All query operators are designed to preserve the entity types of their inputs. However, some queries require creating a new entity type that is not represented by any stored tables. This means that a new entity type must be explicitly defined as part of the query. Universal sets fulfill this role.

Universal sets are used in DataJoint to define virtual tables with arbitrary primary key structures for use in query expressions. A universal set, defined using class dj.U, denotes the set of all possible entities with given attributes of any possible datatype. Universal sets allow query expressions using virtual tables when no suitable base table exists. Attributes of universal sets are allowed to be matched to any namesake attributes, even those that do not come from the same initial source.

For example, you may like to query the university database for the complete list of students' home cities, along with the number of students from each city. The schema for the university database does not have a table for cities and states. A virtual table can fill the role of the nonexistent base table, allowing queries that would not be possible otherwise.

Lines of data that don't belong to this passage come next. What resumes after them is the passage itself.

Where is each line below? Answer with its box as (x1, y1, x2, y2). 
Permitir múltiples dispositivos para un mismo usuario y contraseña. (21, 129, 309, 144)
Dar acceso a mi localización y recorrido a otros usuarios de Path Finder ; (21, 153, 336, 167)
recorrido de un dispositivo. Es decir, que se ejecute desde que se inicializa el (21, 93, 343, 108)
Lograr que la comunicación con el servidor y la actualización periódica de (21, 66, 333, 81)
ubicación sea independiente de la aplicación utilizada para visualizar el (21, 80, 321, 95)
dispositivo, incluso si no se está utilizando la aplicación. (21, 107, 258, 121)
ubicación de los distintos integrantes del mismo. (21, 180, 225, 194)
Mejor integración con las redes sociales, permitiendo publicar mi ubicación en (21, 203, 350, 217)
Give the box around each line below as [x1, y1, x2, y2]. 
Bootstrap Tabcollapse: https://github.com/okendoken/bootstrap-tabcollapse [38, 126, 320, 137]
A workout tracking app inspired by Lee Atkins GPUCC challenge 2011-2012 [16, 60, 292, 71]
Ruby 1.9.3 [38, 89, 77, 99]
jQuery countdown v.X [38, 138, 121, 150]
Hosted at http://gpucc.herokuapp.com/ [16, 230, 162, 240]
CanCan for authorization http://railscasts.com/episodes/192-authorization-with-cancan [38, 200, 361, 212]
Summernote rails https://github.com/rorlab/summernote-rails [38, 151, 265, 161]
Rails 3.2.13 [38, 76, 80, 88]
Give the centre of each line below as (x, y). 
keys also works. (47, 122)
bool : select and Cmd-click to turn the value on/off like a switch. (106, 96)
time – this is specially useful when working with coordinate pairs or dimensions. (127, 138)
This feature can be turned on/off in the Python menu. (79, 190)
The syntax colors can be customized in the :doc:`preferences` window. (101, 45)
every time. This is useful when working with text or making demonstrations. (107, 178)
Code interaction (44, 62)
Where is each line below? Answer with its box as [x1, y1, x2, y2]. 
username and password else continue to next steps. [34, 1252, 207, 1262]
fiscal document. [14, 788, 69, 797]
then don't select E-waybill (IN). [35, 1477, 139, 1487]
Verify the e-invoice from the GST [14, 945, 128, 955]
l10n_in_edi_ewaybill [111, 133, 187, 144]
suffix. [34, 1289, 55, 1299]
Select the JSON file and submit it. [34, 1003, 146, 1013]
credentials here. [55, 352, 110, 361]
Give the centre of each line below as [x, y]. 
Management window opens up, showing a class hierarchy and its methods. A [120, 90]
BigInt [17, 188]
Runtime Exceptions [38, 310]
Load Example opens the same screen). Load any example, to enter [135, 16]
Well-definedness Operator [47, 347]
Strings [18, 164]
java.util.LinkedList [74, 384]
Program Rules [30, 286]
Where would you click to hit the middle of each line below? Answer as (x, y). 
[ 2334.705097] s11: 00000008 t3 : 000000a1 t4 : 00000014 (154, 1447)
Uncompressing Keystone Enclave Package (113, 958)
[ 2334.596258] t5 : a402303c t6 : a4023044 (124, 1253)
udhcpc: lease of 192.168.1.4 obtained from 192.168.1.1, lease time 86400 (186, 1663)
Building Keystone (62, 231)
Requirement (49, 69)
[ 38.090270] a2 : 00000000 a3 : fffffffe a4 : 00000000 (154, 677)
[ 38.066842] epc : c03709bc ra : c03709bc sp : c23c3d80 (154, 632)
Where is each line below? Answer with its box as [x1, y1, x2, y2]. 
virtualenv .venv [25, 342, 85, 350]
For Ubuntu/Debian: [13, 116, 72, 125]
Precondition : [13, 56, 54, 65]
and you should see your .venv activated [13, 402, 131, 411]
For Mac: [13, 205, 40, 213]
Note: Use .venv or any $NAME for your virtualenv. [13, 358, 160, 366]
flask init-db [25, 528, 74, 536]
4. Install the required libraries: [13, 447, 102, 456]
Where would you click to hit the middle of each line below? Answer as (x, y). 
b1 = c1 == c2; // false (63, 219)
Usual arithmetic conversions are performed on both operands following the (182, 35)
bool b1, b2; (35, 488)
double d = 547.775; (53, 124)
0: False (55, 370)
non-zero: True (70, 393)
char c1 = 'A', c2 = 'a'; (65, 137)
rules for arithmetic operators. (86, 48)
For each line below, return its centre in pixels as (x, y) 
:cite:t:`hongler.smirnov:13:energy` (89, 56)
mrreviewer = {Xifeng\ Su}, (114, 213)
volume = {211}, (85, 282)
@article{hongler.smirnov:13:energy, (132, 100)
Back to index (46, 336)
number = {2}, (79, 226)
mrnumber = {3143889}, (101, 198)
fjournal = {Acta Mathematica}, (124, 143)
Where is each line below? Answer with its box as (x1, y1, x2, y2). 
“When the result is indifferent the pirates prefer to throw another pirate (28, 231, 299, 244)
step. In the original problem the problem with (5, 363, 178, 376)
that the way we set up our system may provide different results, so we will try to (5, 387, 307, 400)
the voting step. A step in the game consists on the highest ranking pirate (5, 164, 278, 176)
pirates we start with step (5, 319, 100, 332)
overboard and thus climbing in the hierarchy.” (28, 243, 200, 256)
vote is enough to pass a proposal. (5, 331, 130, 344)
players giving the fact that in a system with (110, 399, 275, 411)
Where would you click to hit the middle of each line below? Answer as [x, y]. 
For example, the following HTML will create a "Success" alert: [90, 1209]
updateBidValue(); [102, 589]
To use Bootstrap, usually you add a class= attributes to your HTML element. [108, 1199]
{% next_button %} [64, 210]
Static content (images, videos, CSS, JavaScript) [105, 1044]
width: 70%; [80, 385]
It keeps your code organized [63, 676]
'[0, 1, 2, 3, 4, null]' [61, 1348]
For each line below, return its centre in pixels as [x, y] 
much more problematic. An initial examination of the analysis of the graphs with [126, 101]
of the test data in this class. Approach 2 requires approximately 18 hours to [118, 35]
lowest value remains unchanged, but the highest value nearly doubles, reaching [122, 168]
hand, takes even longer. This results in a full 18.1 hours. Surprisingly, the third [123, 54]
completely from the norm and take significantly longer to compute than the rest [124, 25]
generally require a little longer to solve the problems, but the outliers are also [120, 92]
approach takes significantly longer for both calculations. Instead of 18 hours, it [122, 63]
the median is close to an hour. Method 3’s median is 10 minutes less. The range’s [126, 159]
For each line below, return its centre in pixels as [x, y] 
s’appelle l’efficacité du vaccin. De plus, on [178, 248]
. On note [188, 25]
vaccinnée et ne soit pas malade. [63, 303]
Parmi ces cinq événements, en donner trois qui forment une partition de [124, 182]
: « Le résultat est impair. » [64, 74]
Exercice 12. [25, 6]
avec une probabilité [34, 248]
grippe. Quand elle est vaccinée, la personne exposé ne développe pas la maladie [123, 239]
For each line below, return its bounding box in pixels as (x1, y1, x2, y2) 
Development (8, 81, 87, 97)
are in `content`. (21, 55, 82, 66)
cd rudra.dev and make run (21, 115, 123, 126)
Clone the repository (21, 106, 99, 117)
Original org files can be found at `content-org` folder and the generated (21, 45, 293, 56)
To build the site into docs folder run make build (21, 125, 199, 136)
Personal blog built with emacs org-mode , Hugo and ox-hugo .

# All home cities of students
dj.U('home_city', 'home_state') & Student

# Total number of students from each city
dj.U('home_city', 'home_state').aggr(Student, n="count(*)")

# Total number of students from each state
U('home_state').aggr(Student, n="count(*)")

# Total number of students in the database
U().aggr(Student, n="count(*)")

The result of aggregation on a universal set is restricted to the entities with matches in the aggregated table, such as Student in the example above. In other words, X.aggr(A, ...) is interpreted as (X & A).aggr(A, ...) for universal set X. All attributes of a universal set are considered primary.

Universal sets should be used sparingly when no suitable base tables already exist. In some cases, defining a new base table can make queries clearer and more semantically constrained.